You could try a number of things, always bearing in mind that employees cannot order company owners to do anything. First, you could suggest owners should get out of the office — don’t say “armchairs” — for any number of reasons. These could include “needing your special expertise” or “insight only you can provide on site.” If a problem occurred on a recent project where the owner’s presence would have helped, you can politely cite that. If owners express they “don’t have the time” to leave the office for whatever reason, perhaps counter that the time spent “in the real world” — but again, don’t say it like that! — is a necessary investment that will save the whole company valuable time, including the owners. Do tread lightly, however, as your position allows you to make suggestions only. Plus, you don’t want bosses asking if they’re needed because the team — or you — can’t handle whatever situation.

We are looking for a software system like SquareCoil or [something else]. They all look OK. We just want a user-friendly one. We also want to hear from end users, not just the salespeople.

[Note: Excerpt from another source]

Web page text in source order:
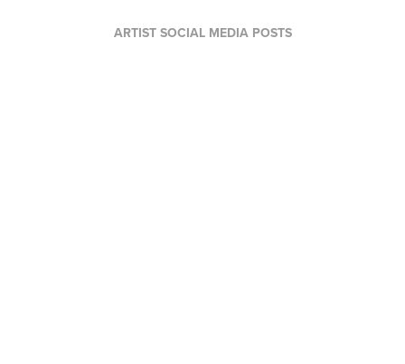
ARTIST SOCIAL MEDIA POSTS
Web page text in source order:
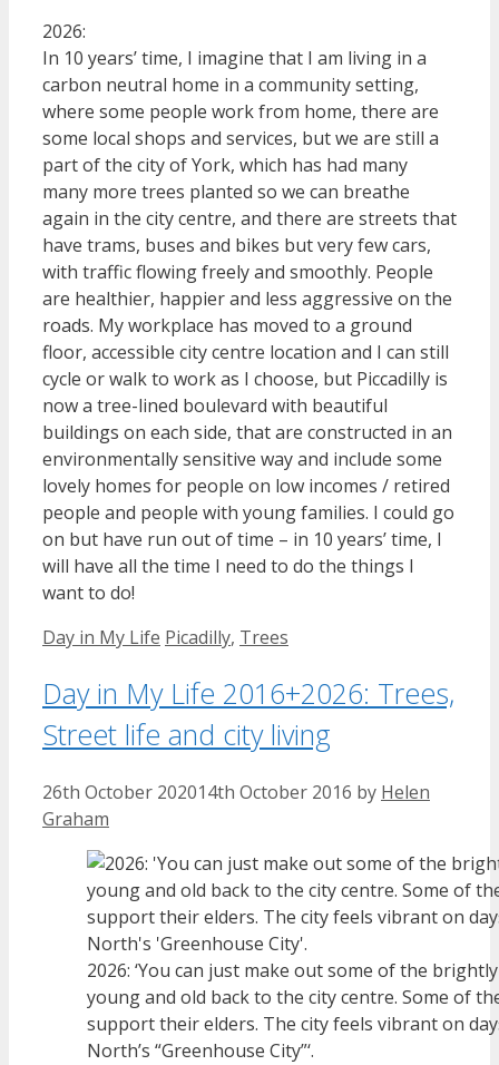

Our Shop Operations columnist Dale Salamacha, president and co-owner of Media 1/Wrap This (Sanford, FL) was considering the very same question some time ago. In a recent column, Dale described how the Facebook group “Those Damn Sign Guys” provided valuable advice and feedback from other companies using sign management software, including SquareCoil (see ST, June 2023): “A couple of years ago, when we decided we needed management software in our shop, we went directly to TDSG on Facebook and asked for advice on the best systems out there,” Dale wrote. “We got plenty of great direction.” Also, TDSG is not the only group on Facebook (or elsewhere) where you can find sign companies themselves — not the software companies — discussing and evaluating management software.

Can I set limits on my employees’ side-hustles? I don’t want them to apply training from my company to install wraps, for example, on weekends.

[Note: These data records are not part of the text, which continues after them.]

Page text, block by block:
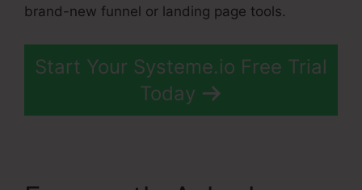
brand-new funnel or landing page tools.
Start Your Systeme.io Free Trial
Today
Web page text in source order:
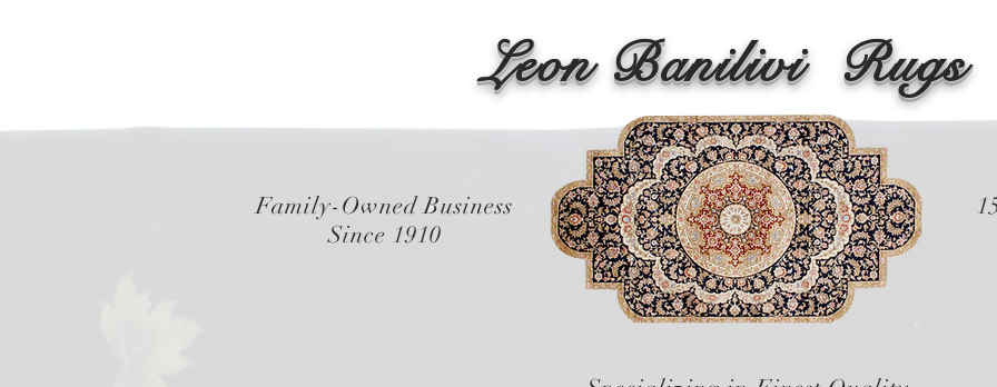
Leon Banilivi Rugs
Family-Owned Business
Since 1910
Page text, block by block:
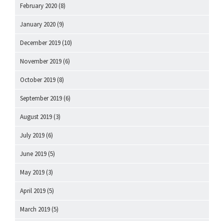
February 2020 (8)
January 2020 (9)
December 2019 (10)
November 2019 (6)
October 2019 (8)
September 2019 (6)
August 2019 (3)
July 2019 (6)
June 2019 (5)
May 2019 (3)
April 2019 (5)
March 2019 (5)
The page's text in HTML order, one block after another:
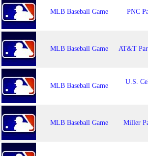
MLB Baseball Game PNC
MLB Baseball Game AT&T
MLB Baseball Game
U.S.
MLB Baseball Game Miller

This is very much a state-by-state issue but in general the law looks dimly on efforts to restrict a person’s right to earn an income. Some states like California and New York are particularly protective of employee rights, including the right to “moonlight,” or work for other employers outside of regular work hours. At the same time, if you can show conflict of interest, for example, a wrap installer using training paid for by your company, or just anyone whose freelance work appears to be exhausting them and impacting their performance for you, then you stand on stronger ground. In such cases, talk to your lawyer about drafting an effective non-compete contract.